The goal of this dissertation is to explore the metabolic reconfiguration of the submergence intolerant rice variety Oryza sativa ssp.japonica cv. M202 and the submergence tolerant cv. M202(Sub1) during and after submergence stress. This work uses multiple analytical techniques, including nuclear magnetic resonance (NMR), gas chromatography - mass spectrometry (GC-MS), and reversed-phase ion-pair ultra-high performance liquid chromatography - mass spectrometry (RPIP-UPLC-MS) to explore the metabolite profiles of the tolerant and intolerant rice varieties in response to abiotic stress.
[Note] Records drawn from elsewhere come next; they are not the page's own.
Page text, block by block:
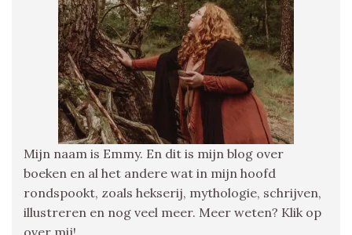
Mijn naam is Emmy. En dit is mijn blog over
boeken en al het andere wat in mijn hoofd
rondspookt, zoals hekserij, mythologie, schrijven,
illustreren en nog veel meer. Meer weten? Klik op
over mij!
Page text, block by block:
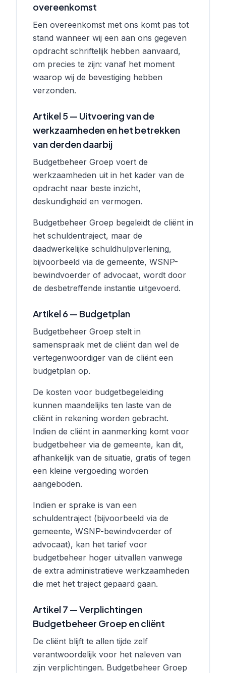
overeenkomst
Een overeenkomst met ons komt pas tot
stand wanneer wij een aan ons gegeven
opdracht schriftelijk hebben aanvaard,
om precies te zijn: vanaf het moment
waarop wij de bevestiging hebben
verzonden.
Artikel 5 — Uitvoering van de
werkzaamheden en het betrekken
van derden daarbij
Budgetbeheer Groep voert de
werkzaamheden uit in het kader van de
opdracht naar beste inzicht,
deskundigheid en vermogen.
Budgetbeheer Groep begeleidt de cliënt in
het schuldentraject, maar de
daadwerkelijke schuldhulpverlening,
bijvoorbeeld via de gemeente, WSNP-
bewindvoerder of advocaat, wordt door
de desbetreffende instantie uitgevoerd.
Artikel 6 — Budgetplan
Budgetbeheer Groep stelt in
samenspraak met de cliënt dan wel de
vertegenwoordiger van de cliënt een
budgetplan op.
De kosten voor budgetbegeleiding
kunnen maandelijks ten laste van de
cliënt in rekening worden gebracht.
Indien de cliënt in aanmerking komt voor
budgetbeheer via de gemeente, kan dit,
afhankelijk van de situatie, gratis of tegen
een kleine vergoeding worden
aangeboden.
Indien er sprake is van een
schuldentraject (bijvoorbeeld via de
gemeente, WSNP-bewindvoerder of
advocaat), kan het tarief voor
budgetbeheer hoger uitvallen vanwege
de extra administratieve werkzaamheden
die met het traject gepaard gaan.
Artikel 7 — Verplichtingen
Budgetbeheer Groep en cliënt
De cliënt blijft te allen tijde zelf
verantwoordelijk voor het naleven van
zijn verplichtingen. Budgetbeheer Groep
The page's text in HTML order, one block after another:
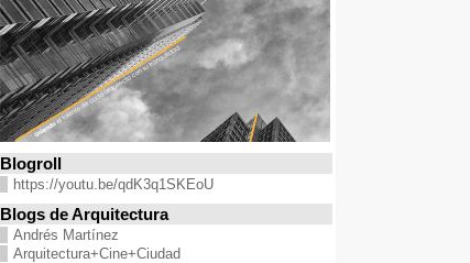
Blogroll
https://youtu.be/qdK3q1SKEoU
Blogs de Arquitectura
Andrés Martínez
Arquitectura+Cine+Ciudad
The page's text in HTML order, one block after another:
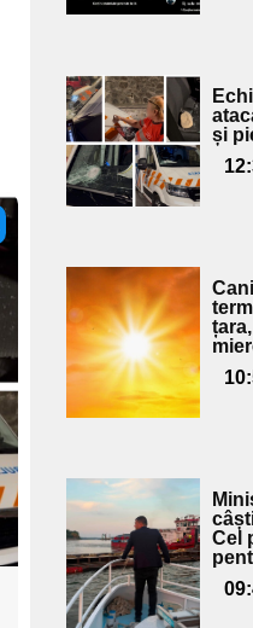
Adaugă
aici textul
pentru
subtitlu
și
Adaugă
aici textul
pentru
subtitlu
Adaugă
aici textul
pentru
subtitlu
Cel
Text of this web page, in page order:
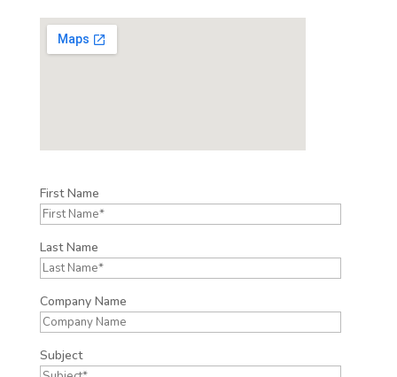
First Name
Last Name
Company Name
Subject
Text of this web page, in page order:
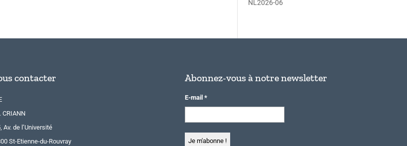
NL2026-06
contacter
CRIANN
Av. de l’Université
St-Etienne-du-Rouvray
Abonnez-vous à notre newsletter
E-mail *
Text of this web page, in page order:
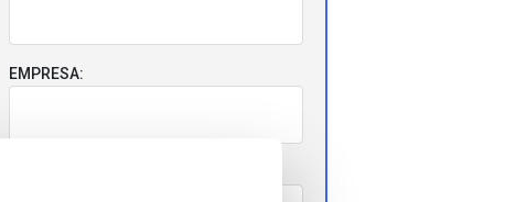
EMPRESA:
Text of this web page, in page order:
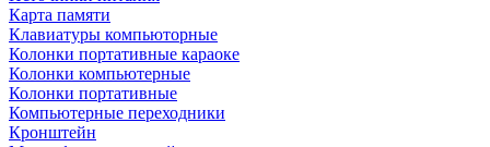
Карта памяти
Клавиатуры компьюторные
Колонки портативные караоке
Колонки компьютерные
Колонки портативные
Компьютерные переходники
Кронштейн
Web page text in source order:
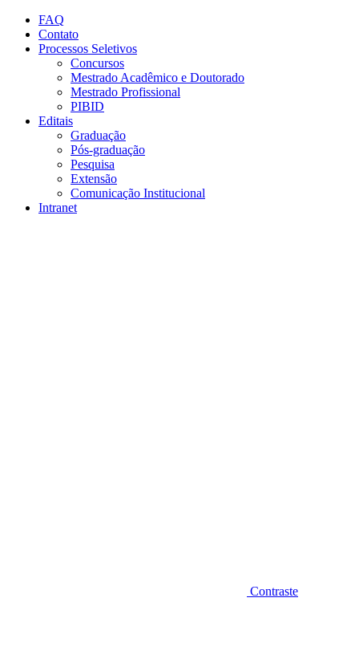
Conteúdo principal
FAQ
Contato
Processos Seletivos
Concursos
Mestrado Acadêmico e Doutorado
Mestrado Profissional
PIBID
Editais
Graduação
Pós-graduação
Pesquisa
Extensão
Comunicação Institucional
Intranet
Contraste
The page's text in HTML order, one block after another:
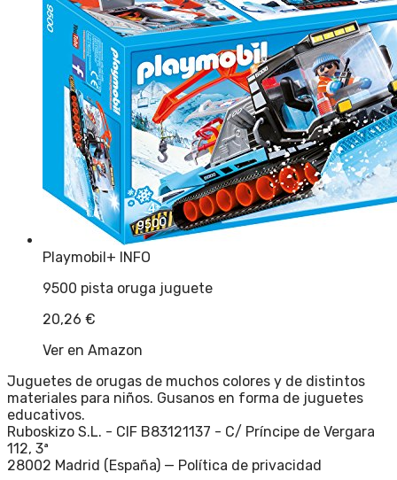
Playmobil+ INFO
9500 pista oruga juguete
20,26 €
Ver en Amazon
Juguetes de orugas de muchos colores y de distintos
materiales para niños. Gusanos en forma de juguetes
educativos.
Ruboskizo S.L. - CIF B83121137 - C/ Príncipe de Vergara
112, 3ª
28002 Madrid (España) — Política de privacidad
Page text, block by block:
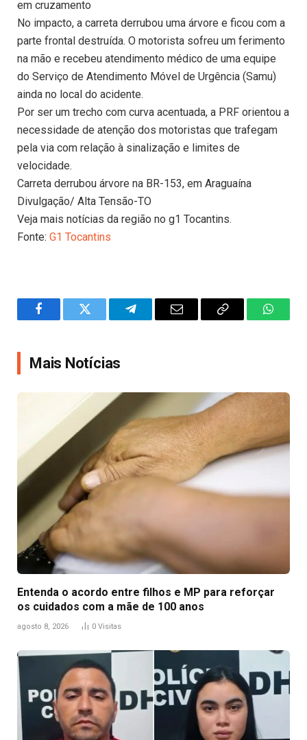
em cruzamento
No impacto, a carreta derrubou uma árvore e ficou com a
parte frontal destruída. O motorista sofreu um ferimento
na mão e recebeu atendimento médico de uma equipe
do Serviço de Atendimento Móvel de Urgência (Samu)
ainda no local do acidente.
Por ser um trecho com curva acentuada, a PRF orientou a
necessidade de atenção dos motoristas que trafegam
pela via com relação à sinalização e limites de
velocidade.
Carreta derrubou árvore na BR-153, em Araguaína
Divulgação/ Alta Tensão-TO
Veja mais notícias da região no g1 Tocantins.
Fonte: G1 Tocantins
FacebookTwitter TelegramEmail
Copy
Mais Notícias
Entenda o acordo entre filhos e MP para reforçar
os cuidados com a mãe de 100 anos
agosto 8, 2026 0 Visitas

Untargeted metabolomics was used to query the metabolic impact of submergence on the tolerant and intolerant rice varieties. In results obtained by both NMR spectroscopy and GC-MS, the metabolic profiles of the two varieties diverged as early as 1 d of submergence. Using both techniques, the tolerant variety was shown to significantly conserve carbohydrate resources. A comparison of the NMR and GC-MS results demonstrated that multiple analytical techniques provide the best metabolite coverage. Additionally, a previously unreported NMR resonance was identified as belonging to the methyl protons of the dipeptide alanylglycine (AlaGly). Although the metabolic function of the dipeptide is unclear, AlaGly was the only metabolite to decrease during submergence and not recover during the 1 d recovery period.

RPIP-UPLC-MS analysis provided a more targeted approach to metabolite profiling because of the sample preparation method employed and the selectivity of the RPIP separation for hydrophilic and ionic analytes. Phosphorylated mono- and disaccharides were targeted because of their signaling role in plant metabolism. For example, changes in trehalose-6-phosphate (T6P) levels, a key metabolite responsible for carbon sensing and flowering in plants, were monitored during and after submergence in the tolerant and intolerant rice varieties.

The development of automated and high-throughput chemometric techniques is critical for advances in disease detection, biomarker identification, and toxicological profiling. The coupling of untargeted metabolite profiling by NMR spectroscopy with a new chemometric approach based on z-score analyses, Visual Interpretation of Z-Score Ratios (VIZR), was used to determine differences in spectra from human urine and due to dietary supplementation. This approach can also be extended to biomarker identification in plants and other organisms.